Он пошёл вдоль платформы. Воздух был холодным, но не сырым. Он был сухим, стерильным, и пах озоном и чем-то ещё, неуловимо-сладковатым, как запах перегретого электрического провода.
И он нашёл его.
В дальнем конце платформы, на полу, лежал раскрытый этюдник Элиаса Торнтона. А рядом — несколько угольных карандашей.
Д'Амур подошёл и посветил на рисунок.
Это был тот самый узор со стены. Но Торнтон не просто скопировал его. Он… закончил его. Он провёл несколько линий, которых не было на стене. Он соединил несколько точек. Он решил уравнение.
И в тот миг, когда Д'Амур это понял, всё изменилось.
Гул, который до этого был лишь ощущением, стал слышен. Низкий, вибрирующий, идущий, казалось, из самого камня.
Акустика в зале пришла в норму. Теперь каждый его шаг, каждое дыхание отдавалось гулким, многократным эхом.
И свет фонаря… он начал вести себя странно. Луч, до этого прямой и чёткий, начал изгибаться. Он огибал невидимые препятствия. Он преломлялся там, где не было ничего, что могло бы его преломить.
Д'Амур почувствовал, как пространство вокруг него начинает «дышать». Стены, пол, потолок — они больше не были статичны. Они медленно, едва заметно, пульсировали, сдвигались. Геометрия этого места ожила.

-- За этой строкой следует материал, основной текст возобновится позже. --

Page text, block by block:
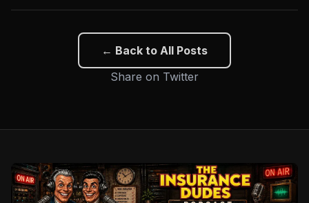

Он стоял в лёгких гигантского, невидимого, каменного существа.
И оно сделало вдох.
Внезапно, в центре зала, там, где не было ничего, воздух начал уплотняться. Искажаться. Как марево над раскалённым асфальтом.
Д'Амур не мог отвести взгляд. Это было похоже на рождение. Но рождение из ничего.
Сначала появилась точка. Чёрная точка абсолютной пустоты. Затем она начала расти, вытягиваться, обретая контуры.
Это не было существо из плоти и крови. Это была фигура, сотканная из самой геометрии. Она состояла из углов, которые не могли сходиться. Из плоскостей, которые пересекали сами себя. Её цвет был… невозможным. Это был цвет, которого нет в спектре. Цвет, который причинял физическую боль мозгу.
У неё не было ни глаз, ни рта. Но Д'Амур чувствовал, что она смотрит на него. И он слышал её голос, хотя она не издавала ни звука. Это был не шёпот. Это была чистая, холодная, математическая мысль, которая рождалась прямо у него в голове.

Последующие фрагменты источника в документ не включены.